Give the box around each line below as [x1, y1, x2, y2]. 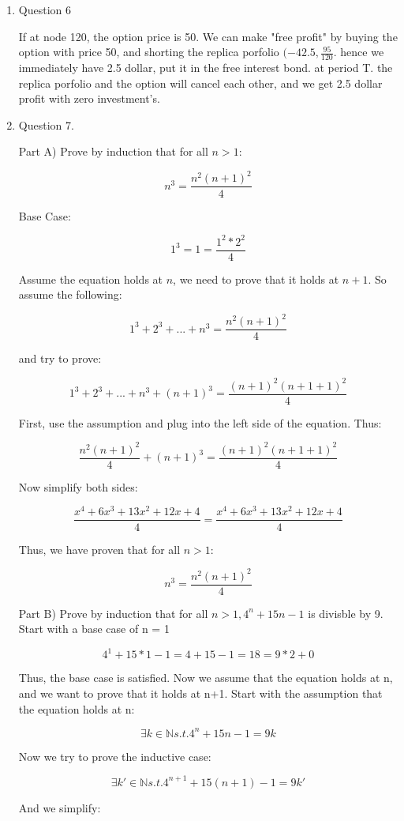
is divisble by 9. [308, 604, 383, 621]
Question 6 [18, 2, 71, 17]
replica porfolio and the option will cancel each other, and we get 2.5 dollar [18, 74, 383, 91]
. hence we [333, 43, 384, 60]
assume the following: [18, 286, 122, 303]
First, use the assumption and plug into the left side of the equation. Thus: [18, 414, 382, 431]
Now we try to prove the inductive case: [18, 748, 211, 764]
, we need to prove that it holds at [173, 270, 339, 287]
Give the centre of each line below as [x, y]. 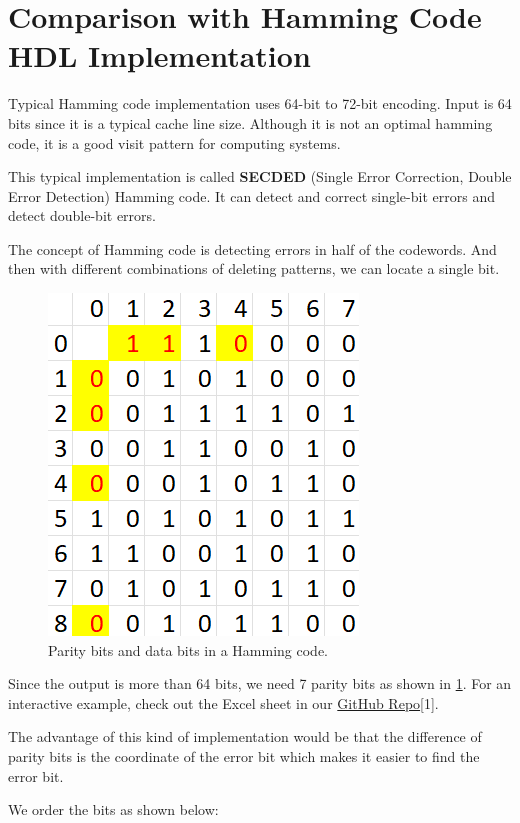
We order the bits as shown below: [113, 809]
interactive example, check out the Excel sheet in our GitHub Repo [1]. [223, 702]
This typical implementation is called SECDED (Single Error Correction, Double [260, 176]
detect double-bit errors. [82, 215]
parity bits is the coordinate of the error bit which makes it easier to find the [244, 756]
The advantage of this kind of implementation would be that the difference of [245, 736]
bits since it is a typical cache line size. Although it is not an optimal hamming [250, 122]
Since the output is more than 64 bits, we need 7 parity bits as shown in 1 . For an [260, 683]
************
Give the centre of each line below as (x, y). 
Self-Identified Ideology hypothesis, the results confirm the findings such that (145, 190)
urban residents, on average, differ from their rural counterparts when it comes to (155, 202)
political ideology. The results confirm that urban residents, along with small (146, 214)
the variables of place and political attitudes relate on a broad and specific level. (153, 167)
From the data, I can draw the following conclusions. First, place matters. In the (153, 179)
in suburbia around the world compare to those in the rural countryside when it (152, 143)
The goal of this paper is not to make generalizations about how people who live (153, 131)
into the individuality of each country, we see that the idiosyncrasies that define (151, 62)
************
Your goal:
Give back exactly the lines above from the one with "First, use the" through the one with "Since the output", both included. Pictures don't belong in the copy.

Written answer:
First, use the assumption and plug into the left side of the equation. Thus: [18, 414, 382, 431]
Now we try to prove the inductive case: [18, 748, 211, 764]
, we need to prove that it holds at [173, 270, 339, 287]
Give the centre of each line below as [x, y]. 
We order the bits as shown below: [113, 809]
interactive example, check out the Excel sheet in our GitHub Repo [1]. [223, 702]
This typical implementation is called SECDED (Single Error Correction, Double [260, 176]
detect double-bit errors. [82, 215]
parity bits is the coordinate of the error bit which makes it easier to find the [244, 756]
The advantage of this kind of implementation would be that the difference of [245, 736]
bits since it is a typical cache line size. Although it is not an optimal hamming [250, 122]
Since the output is more than 64 bits, we need 7 parity bits as shown in 1 . For an [260, 683]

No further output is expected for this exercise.